• [WHAT THE TASK ASKS] Exact reproduction, images excluded: write out the records below.

***

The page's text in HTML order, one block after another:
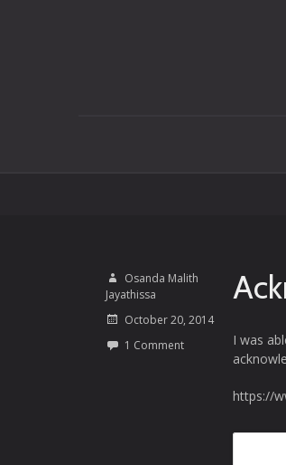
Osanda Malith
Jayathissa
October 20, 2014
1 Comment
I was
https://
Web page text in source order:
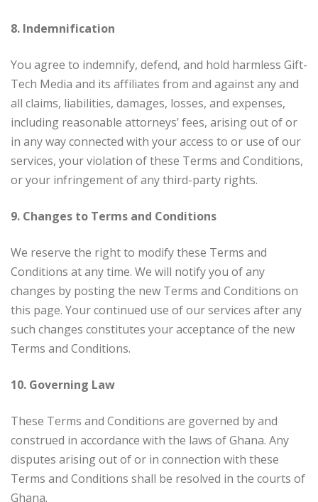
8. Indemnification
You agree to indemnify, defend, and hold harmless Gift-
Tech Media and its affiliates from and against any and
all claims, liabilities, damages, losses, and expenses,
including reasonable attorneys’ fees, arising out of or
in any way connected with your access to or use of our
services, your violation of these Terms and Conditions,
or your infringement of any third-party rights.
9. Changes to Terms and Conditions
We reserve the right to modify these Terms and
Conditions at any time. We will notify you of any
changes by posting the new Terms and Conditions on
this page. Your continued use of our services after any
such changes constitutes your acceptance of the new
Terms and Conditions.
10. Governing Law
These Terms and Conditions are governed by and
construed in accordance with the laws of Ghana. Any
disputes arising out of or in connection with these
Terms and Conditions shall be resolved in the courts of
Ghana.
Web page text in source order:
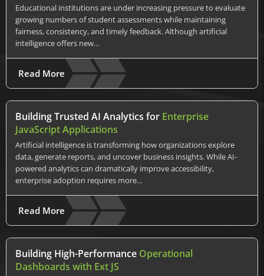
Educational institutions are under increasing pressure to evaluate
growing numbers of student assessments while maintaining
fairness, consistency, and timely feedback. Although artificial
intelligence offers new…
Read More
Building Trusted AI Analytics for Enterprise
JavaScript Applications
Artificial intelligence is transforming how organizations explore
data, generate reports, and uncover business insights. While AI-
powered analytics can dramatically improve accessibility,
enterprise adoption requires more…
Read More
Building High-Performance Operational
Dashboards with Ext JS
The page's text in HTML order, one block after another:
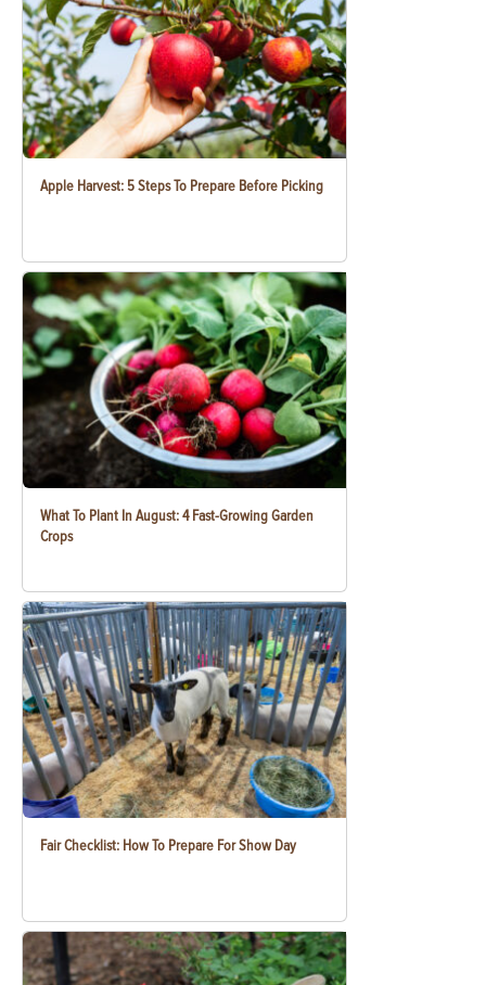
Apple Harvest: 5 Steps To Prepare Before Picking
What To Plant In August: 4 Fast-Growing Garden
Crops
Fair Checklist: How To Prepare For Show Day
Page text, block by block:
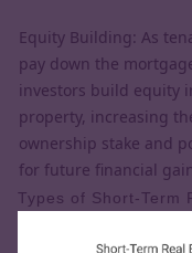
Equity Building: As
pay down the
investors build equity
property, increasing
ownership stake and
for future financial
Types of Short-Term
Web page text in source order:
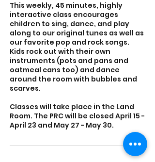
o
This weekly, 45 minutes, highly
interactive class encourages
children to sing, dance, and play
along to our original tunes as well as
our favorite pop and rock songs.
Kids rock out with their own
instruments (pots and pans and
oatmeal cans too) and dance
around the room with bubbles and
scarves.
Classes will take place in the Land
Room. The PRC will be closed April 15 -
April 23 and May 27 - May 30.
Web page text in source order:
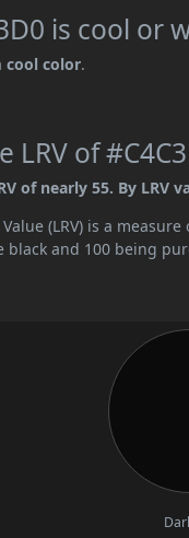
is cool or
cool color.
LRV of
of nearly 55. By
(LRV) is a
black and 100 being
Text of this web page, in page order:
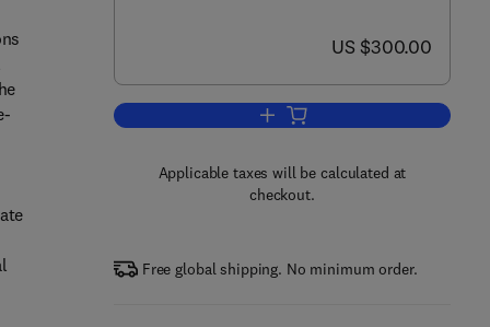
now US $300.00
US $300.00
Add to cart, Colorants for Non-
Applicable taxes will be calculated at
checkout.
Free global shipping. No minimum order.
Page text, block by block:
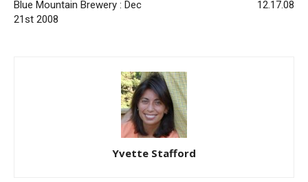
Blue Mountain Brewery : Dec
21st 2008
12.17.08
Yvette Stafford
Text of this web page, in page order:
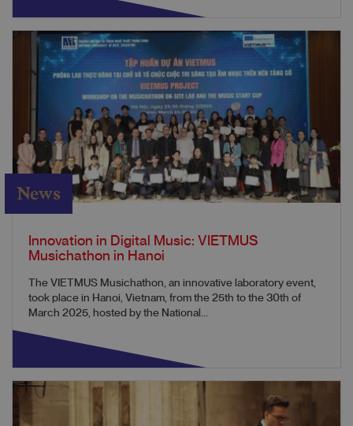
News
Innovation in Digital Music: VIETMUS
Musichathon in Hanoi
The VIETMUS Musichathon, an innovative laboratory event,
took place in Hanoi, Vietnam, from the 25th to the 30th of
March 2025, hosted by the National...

***

• [REPLY TO THE TASK]
The page's text in HTML order, one block after another:
Osanda Malith
Jayathissa
October 20, 2014
1 Comment
I was
https://
Web page text in source order:
8. Indemnification
You agree to indemnify, defend, and hold harmless Gift-
Tech Media and its affiliates from and against any and
all claims, liabilities, damages, losses, and expenses,
including reasonable attorneys’ fees, arising out of or
in any way connected with your access to or use of our
services, your violation of these Terms and Conditions,
or your infringement of any third-party rights.
9. Changes to Terms and Conditions
We reserve the right to modify these Terms and
Conditions at any time. We will notify you of any
changes by posting the new Terms and Conditions on
this page. Your continued use of our services after any
such changes constitutes your acceptance of the new
Terms and Conditions.
10. Governing Law
These Terms and Conditions are governed by and
construed in accordance with the laws of Ghana. Any
disputes arising out of or in connection with these
Terms and Conditions shall be resolved in the courts of
Ghana.
Web page text in source order:
Educational institutions are under increasing pressure to evaluate
growing numbers of student assessments while maintaining
fairness, consistency, and timely feedback. Although artificial
intelligence offers new…
Read More
Building Trusted AI Analytics for Enterprise
JavaScript Applications
Artificial intelligence is transforming how organizations explore
data, generate reports, and uncover business insights. While AI-
powered analytics can dramatically improve accessibility,
enterprise adoption requires more…
Read More
Building High-Performance Operational
Dashboards with Ext JS
The page's text in HTML order, one block after another:
Apple Harvest: 5 Steps To Prepare Before Picking
What To Plant In August: 4 Fast-Growing Garden
Crops
Fair Checklist: How To Prepare For Show Day
Page text, block by block:
Equity Building: As
pay down the
investors build equity
property, increasing
ownership stake and
for future financial
Types of Short-Term
Web page text in source order:
o
This weekly, 45 minutes, highly
interactive class encourages
children to sing, dance, and play
along to our original tunes as well as
our favorite pop and rock songs.
Kids rock out with their own
instruments (pots and pans and
oatmeal cans too) and dance
around the room with bubbles and
scarves.
Classes will take place in the Land
Room. The PRC will be closed April 15 -
April 23 and May 27 - May 30.
Web page text in source order:
is cool or
cool color.
LRV of
of nearly 55. By
(LRV) is a
black and 100 being
Text of this web page, in page order:
now US $300.00
US $300.00
Add to cart, Colorants for Non-
Applicable taxes will be calculated at
checkout.
Free global shipping. No minimum order.
Page text, block by block:
Blue Mountain Brewery : Dec
21st 2008
12.17.08
Yvette Stafford
Text of this web page, in page order:
News
Innovation in Digital Music: VIETMUS
Musichathon in Hanoi
The VIETMUS Musichathon, an innovative laboratory event,
took place in Hanoi, Vietnam, from the 25th to the 30th of
March 2025, hosted by the National...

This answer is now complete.